### [WHAT THIS TASK INVOLVES]
Search the data below for the word "outflow" and copy each line that holds it.

### [LISTED ENTRIES]
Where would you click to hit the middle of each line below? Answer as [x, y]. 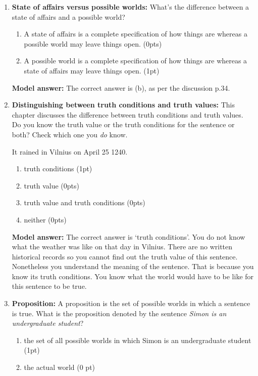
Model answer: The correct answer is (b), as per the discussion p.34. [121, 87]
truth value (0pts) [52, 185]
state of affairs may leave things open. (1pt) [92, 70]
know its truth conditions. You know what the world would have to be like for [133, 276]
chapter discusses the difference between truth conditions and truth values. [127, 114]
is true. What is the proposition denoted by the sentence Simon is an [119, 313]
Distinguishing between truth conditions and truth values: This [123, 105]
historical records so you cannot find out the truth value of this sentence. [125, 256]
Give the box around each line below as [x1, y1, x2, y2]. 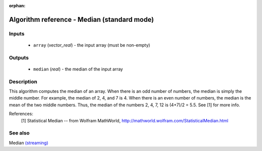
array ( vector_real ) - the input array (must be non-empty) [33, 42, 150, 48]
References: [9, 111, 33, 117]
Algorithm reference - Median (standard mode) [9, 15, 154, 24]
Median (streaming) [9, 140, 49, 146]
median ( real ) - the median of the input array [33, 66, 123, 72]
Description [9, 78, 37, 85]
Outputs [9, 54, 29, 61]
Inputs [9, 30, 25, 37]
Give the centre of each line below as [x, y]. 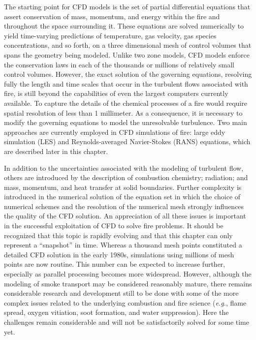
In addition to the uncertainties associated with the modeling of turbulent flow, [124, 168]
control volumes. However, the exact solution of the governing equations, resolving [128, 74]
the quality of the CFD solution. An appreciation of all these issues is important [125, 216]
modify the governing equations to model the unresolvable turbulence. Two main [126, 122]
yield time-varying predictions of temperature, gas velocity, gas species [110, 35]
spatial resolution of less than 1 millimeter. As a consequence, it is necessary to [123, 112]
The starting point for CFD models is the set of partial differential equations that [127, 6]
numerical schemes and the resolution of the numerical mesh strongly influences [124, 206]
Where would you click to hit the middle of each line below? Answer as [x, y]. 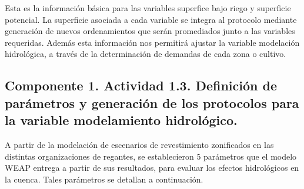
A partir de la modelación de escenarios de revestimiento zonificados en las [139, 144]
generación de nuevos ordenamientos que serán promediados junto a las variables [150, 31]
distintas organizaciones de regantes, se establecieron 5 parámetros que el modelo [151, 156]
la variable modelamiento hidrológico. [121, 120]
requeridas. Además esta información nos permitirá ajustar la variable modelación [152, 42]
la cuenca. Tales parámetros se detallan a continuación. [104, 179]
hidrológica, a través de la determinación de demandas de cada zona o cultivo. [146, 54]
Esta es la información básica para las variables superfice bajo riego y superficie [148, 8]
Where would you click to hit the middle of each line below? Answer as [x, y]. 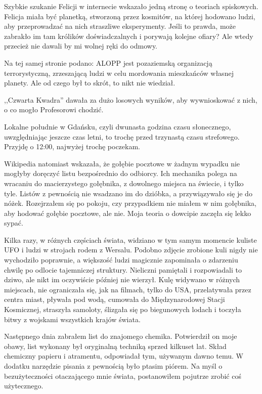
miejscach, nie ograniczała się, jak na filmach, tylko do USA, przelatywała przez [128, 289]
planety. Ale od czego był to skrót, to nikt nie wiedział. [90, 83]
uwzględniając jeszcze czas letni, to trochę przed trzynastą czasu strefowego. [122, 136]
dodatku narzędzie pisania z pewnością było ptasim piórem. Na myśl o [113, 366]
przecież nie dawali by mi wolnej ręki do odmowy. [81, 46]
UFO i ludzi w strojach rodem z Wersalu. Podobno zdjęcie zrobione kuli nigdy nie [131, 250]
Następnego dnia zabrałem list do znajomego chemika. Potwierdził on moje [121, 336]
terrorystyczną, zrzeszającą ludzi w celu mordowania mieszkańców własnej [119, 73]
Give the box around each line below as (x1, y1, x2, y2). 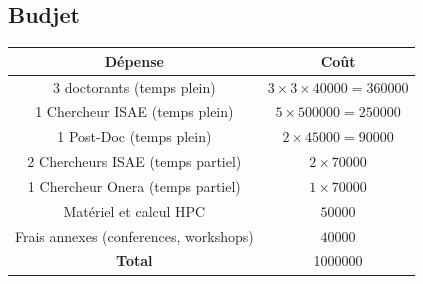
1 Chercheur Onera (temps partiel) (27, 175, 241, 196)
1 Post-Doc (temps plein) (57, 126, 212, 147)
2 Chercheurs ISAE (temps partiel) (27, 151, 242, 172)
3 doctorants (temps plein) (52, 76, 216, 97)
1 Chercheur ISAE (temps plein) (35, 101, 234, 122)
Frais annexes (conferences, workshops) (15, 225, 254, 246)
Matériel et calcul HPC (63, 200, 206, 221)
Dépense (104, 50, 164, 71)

...

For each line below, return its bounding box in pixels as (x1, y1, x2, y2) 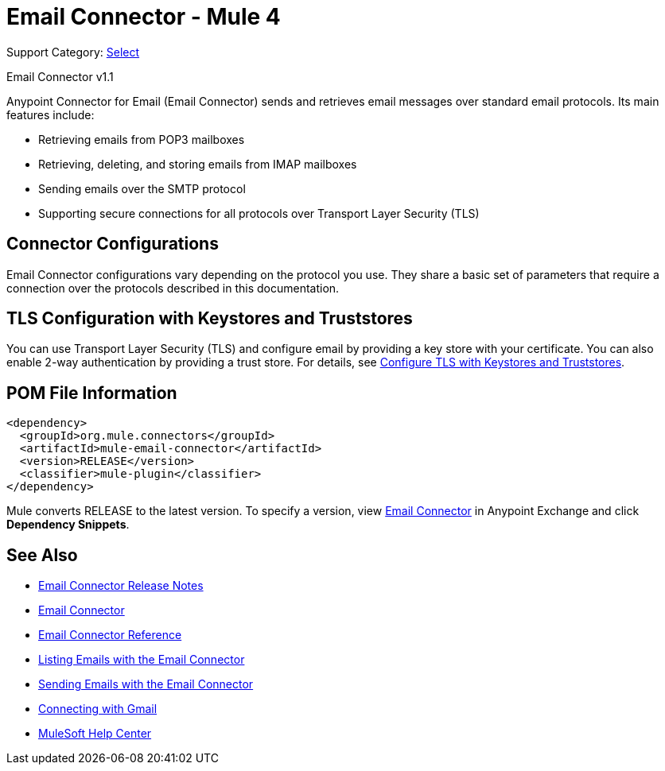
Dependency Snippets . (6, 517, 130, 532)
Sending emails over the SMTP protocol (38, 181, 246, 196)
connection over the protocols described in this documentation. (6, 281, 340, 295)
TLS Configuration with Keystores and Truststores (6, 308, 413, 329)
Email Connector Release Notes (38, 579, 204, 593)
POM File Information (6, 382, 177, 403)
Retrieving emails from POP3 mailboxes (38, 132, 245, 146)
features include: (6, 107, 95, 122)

...

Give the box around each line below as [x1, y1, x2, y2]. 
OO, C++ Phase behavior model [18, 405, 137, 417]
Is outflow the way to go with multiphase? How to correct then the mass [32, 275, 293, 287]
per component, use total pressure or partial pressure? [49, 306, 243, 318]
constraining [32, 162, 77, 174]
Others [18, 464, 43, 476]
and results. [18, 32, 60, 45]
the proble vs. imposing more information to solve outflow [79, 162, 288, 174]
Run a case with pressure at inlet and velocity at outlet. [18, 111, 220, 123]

### [SOLUTION TO THE EXERCISE]
Is outflow the way to go with multiphase? How to correct then the mass [32, 275, 293, 287]
the proble vs. imposing more information to solve outflow [79, 162, 288, 174]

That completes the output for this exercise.